In 2009, the market for integrated hotline and case management solutions was approximately $75 million. However, one analyst has posited that the addressable market is $5 billion, with the difference being the prevalence of spreadsheets, homegrown databases, and ad hoc processes. EthicsPoint says that this $5 billion claim is defensible: Sarbanes-Oxley mandates that every public company provide a mechanism for employees and others to anonymously report potential financial misconduct. This mechanism, however, does not have to be outsourced to a provider such as EthicsPoint, and it is estimated that more than 30% continue to operate internally. What’s more, both public and private companies as well as not-for-profits and educational institutions have numerous areas to monitor: discrimination, harassment, pollution, labor policies, badge access, student safety, NCAA compliance for athletes, research regulations, corporate social responsibility (CSR), and donor regulations, to name a few.
EthicsPoint is currently profitable. On a GAAP basis, 2009 revenue was $15.88 million (~23% YoY growth). Revenues have grown approximately 350% over the past five years and EthicsPoint has consistently been one of the fastest-growing companies in Oregon. The past two years have been especially good: EthicsPoint added more than 50 employees and has begun 2010 well above budgeted revenue projections. The company’s historical average for customer renewal exceeds 96% (98% in 2009) on a client basis. All investments ($4.1 million) were seed and angel investors, each of whom owns no more than 10% of the company. No institutional funding was used. EthicsPoint is growing at a double-digit rate and has no current plans to raise any money.
EthicsPoint currently has more than 2,300 customers across a range of industries from aerospace and defense to media and communications. Banking and financial services clients are the most heavily represented, and there are a significant number of clients in education; healthcare, pharmaceuticals, and life sciences; and construction and manufacturing. Customers range from Fortune 100 to small publicly- and privately-held companies.
EthicsPoint operates in a crowded, rapidly growing market. As the Portland Business Journal points out, there are more than 500 competitors.

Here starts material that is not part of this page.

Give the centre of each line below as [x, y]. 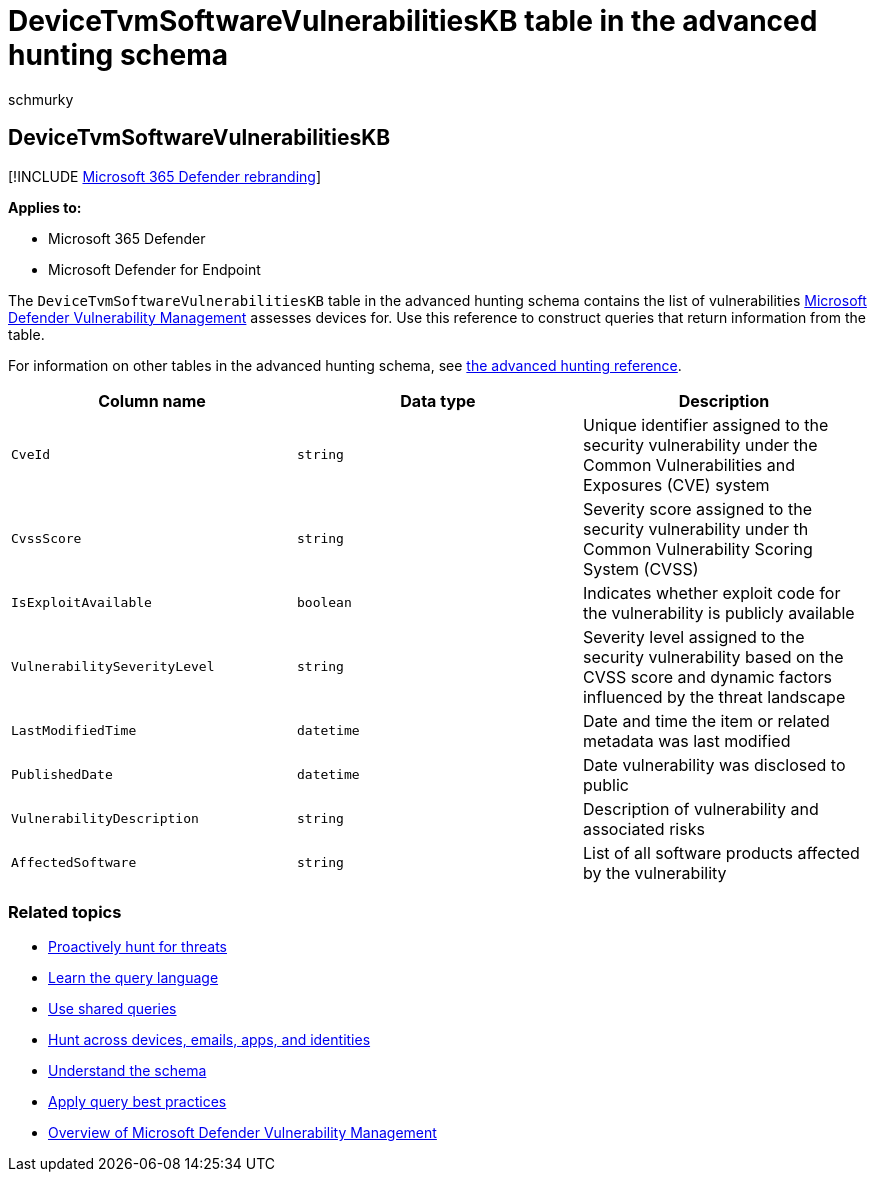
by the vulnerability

But EthicsPoint believes it has a first-mover advantage in various aspects of its service: integration of the hotline with other incidents, customized Web reports, reporting via cell phones and handheld devices, software and services to address European Union data privacy laws, and a data center outside of the United States for foreign companies storing confidential data within its borders.
The company plans to grow organically and through acquisitions and is investing in expansion to international markets for the core business. While there are no immediate plans for an exit, “Consolidation is a fact of life,” says Childers, who realizes the company could be an acquisition target itself.